**WHAT NEEDS TO BE DONE**: Go through the data that follows and restate each line exactly as it reads.

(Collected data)
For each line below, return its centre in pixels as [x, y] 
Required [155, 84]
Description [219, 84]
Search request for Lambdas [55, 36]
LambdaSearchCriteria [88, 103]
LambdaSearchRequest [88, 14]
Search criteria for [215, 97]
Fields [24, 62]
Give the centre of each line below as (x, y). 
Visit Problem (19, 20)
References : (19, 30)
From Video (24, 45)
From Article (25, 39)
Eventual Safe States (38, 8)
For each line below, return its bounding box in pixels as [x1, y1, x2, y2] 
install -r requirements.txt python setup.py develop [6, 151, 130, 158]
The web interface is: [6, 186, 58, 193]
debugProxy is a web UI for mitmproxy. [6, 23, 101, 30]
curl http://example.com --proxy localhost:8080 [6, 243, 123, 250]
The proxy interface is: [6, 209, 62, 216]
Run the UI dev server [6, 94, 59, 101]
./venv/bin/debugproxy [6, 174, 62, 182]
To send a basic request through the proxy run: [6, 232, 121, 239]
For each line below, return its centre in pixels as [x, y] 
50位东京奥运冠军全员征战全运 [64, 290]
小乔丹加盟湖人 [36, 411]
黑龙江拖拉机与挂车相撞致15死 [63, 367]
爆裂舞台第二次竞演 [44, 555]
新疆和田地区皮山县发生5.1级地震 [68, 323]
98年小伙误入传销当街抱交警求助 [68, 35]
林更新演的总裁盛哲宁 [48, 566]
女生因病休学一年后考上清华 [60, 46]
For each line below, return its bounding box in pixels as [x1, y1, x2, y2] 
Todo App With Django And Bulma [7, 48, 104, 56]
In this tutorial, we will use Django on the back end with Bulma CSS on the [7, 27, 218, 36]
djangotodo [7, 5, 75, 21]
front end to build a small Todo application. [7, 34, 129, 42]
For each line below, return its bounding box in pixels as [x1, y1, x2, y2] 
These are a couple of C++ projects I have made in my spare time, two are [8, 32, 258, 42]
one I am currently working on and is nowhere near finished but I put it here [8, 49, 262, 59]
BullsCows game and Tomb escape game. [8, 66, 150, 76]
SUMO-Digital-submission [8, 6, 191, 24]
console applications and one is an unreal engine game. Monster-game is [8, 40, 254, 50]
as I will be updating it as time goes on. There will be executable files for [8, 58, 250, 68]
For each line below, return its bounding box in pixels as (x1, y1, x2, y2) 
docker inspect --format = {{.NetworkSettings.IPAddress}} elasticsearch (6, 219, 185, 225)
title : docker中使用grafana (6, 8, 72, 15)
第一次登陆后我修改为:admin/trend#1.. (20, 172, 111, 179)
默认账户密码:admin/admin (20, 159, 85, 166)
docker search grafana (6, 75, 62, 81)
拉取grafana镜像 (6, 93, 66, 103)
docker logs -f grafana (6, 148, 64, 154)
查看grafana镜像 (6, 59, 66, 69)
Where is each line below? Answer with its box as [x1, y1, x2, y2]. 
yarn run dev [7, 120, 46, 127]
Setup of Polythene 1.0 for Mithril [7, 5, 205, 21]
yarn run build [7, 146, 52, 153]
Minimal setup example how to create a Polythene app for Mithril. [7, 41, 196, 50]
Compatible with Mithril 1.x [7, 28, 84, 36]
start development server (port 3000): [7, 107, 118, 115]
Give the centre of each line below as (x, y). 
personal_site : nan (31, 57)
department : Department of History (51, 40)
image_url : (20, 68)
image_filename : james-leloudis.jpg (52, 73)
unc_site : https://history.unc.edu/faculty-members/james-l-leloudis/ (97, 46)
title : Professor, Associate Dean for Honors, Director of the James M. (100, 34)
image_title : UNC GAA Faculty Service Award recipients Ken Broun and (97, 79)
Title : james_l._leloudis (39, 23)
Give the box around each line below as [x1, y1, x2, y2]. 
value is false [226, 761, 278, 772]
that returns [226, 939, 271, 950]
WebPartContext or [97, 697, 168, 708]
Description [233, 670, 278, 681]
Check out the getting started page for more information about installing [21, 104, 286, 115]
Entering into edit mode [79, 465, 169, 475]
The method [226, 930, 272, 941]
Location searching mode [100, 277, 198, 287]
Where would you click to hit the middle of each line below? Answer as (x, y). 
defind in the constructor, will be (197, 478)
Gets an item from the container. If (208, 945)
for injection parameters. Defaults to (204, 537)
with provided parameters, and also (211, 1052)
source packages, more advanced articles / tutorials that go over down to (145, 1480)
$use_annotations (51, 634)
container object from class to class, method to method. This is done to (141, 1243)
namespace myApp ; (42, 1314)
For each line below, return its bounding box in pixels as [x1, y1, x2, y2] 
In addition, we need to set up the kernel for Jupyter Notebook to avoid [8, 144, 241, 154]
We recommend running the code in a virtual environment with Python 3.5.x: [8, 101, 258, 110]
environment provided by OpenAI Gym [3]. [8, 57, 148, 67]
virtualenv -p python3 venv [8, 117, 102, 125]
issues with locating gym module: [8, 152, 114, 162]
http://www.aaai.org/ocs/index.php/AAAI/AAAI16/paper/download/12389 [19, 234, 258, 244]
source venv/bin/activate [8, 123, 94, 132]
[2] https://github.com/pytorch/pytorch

**YOUR SOLUTION**:
For each line below, return its centre in pixels as [x, y] 
Required [155, 84]
Description [219, 84]
Search request for Lambdas [55, 36]
LambdaSearchCriteria [88, 103]
LambdaSearchRequest [88, 14]
Search criteria for [215, 97]
Fields [24, 62]
Give the centre of each line below as (x, y). 
Visit Problem (19, 20)
References : (19, 30)
From Video (24, 45)
From Article (25, 39)
Eventual Safe States (38, 8)
For each line below, return its bounding box in pixels as [x1, y1, x2, y2] 
install -r requirements.txt python setup.py develop [6, 151, 130, 158]
The web interface is: [6, 186, 58, 193]
debugProxy is a web UI for mitmproxy. [6, 23, 101, 30]
curl http://example.com --proxy localhost:8080 [6, 243, 123, 250]
The proxy interface is: [6, 209, 62, 216]
Run the UI dev server [6, 94, 59, 101]
./venv/bin/debugproxy [6, 174, 62, 182]
To send a basic request through the proxy run: [6, 232, 121, 239]
For each line below, return its centre in pixels as [x, y] 
50位东京奥运冠军全员征战全运 [64, 290]
小乔丹加盟湖人 [36, 411]
黑龙江拖拉机与挂车相撞致15死 [63, 367]
爆裂舞台第二次竞演 [44, 555]
新疆和田地区皮山县发生5.1级地震 [68, 323]
98年小伙误入传销当街抱交警求助 [68, 35]
林更新演的总裁盛哲宁 [48, 566]
女生因病休学一年后考上清华 [60, 46]
For each line below, return its bounding box in pixels as [x1, y1, x2, y2] 
Todo App With Django And Bulma [7, 48, 104, 56]
In this tutorial, we will use Django on the back end with Bulma CSS on the [7, 27, 218, 36]
djangotodo [7, 5, 75, 21]
front end to build a small Todo application. [7, 34, 129, 42]
For each line below, return its bounding box in pixels as [x1, y1, x2, y2] 
These are a couple of C++ projects I have made in my spare time, two are [8, 32, 258, 42]
one I am currently working on and is nowhere near finished but I put it here [8, 49, 262, 59]
BullsCows game and Tomb escape game. [8, 66, 150, 76]
SUMO-Digital-submission [8, 6, 191, 24]
console applications and one is an unreal engine game. Monster-game is [8, 40, 254, 50]
as I will be updating it as time goes on. There will be executable files for [8, 58, 250, 68]
For each line below, return its bounding box in pixels as (x1, y1, x2, y2) 
docker inspect --format = {{.NetworkSettings.IPAddress}} elasticsearch (6, 219, 185, 225)
title : docker中使用grafana (6, 8, 72, 15)
第一次登陆后我修改为:admin/trend#1.. (20, 172, 111, 179)
默认账户密码:admin/admin (20, 159, 85, 166)
docker search grafana (6, 75, 62, 81)
拉取grafana镜像 (6, 93, 66, 103)
docker logs -f grafana (6, 148, 64, 154)
查看grafana镜像 (6, 59, 66, 69)
Where is each line below? Answer with its box as [x1, y1, x2, y2]. 
yarn run dev [7, 120, 46, 127]
Setup of Polythene 1.0 for Mithril [7, 5, 205, 21]
yarn run build [7, 146, 52, 153]
Minimal setup example how to create a Polythene app for Mithril. [7, 41, 196, 50]
Compatible with Mithril 1.x [7, 28, 84, 36]
start development server (port 3000): [7, 107, 118, 115]
Give the centre of each line below as (x, y). 
personal_site : nan (31, 57)
department : Department of History (51, 40)
image_url : (20, 68)
image_filename : james-leloudis.jpg (52, 73)
unc_site : https://history.unc.edu/faculty-members/james-l-leloudis/ (97, 46)
title : Professor, Associate Dean for Honors, Director of the James M. (100, 34)
image_title : UNC GAA Faculty Service Award recipients Ken Broun and (97, 79)
Title : james_l._leloudis (39, 23)
Give the box around each line below as [x1, y1, x2, y2]. 
value is false [226, 761, 278, 772]
that returns [226, 939, 271, 950]
WebPartContext or [97, 697, 168, 708]
Description [233, 670, 278, 681]
Check out the getting started page for more information about installing [21, 104, 286, 115]
Entering into edit mode [79, 465, 169, 475]
The method [226, 930, 272, 941]
Location searching mode [100, 277, 198, 287]
Where would you click to hit the middle of each line below? Answer as (x, y). 
defind in the constructor, will be (197, 478)
Gets an item from the container. If (208, 945)
for injection parameters. Defaults to (204, 537)
with provided parameters, and also (211, 1052)
source packages, more advanced articles / tutorials that go over down to (145, 1480)
$use_annotations (51, 634)
container object from class to class, method to method. This is done to (141, 1243)
namespace myApp ; (42, 1314)
For each line below, return its bounding box in pixels as [x1, y1, x2, y2] 
In addition, we need to set up the kernel for Jupyter Notebook to avoid [8, 144, 241, 154]
We recommend running the code in a virtual environment with Python 3.5.x: [8, 101, 258, 110]
environment provided by OpenAI Gym [3]. [8, 57, 148, 67]
virtualenv -p python3 venv [8, 117, 102, 125]
issues with locating gym module: [8, 152, 114, 162]
http://www.aaai.org/ocs/index.php/AAAI/AAAI16/paper/download/12389 [19, 234, 258, 244]
source venv/bin/activate [8, 123, 94, 132]
[2] https://github.com/pytorch/pytorch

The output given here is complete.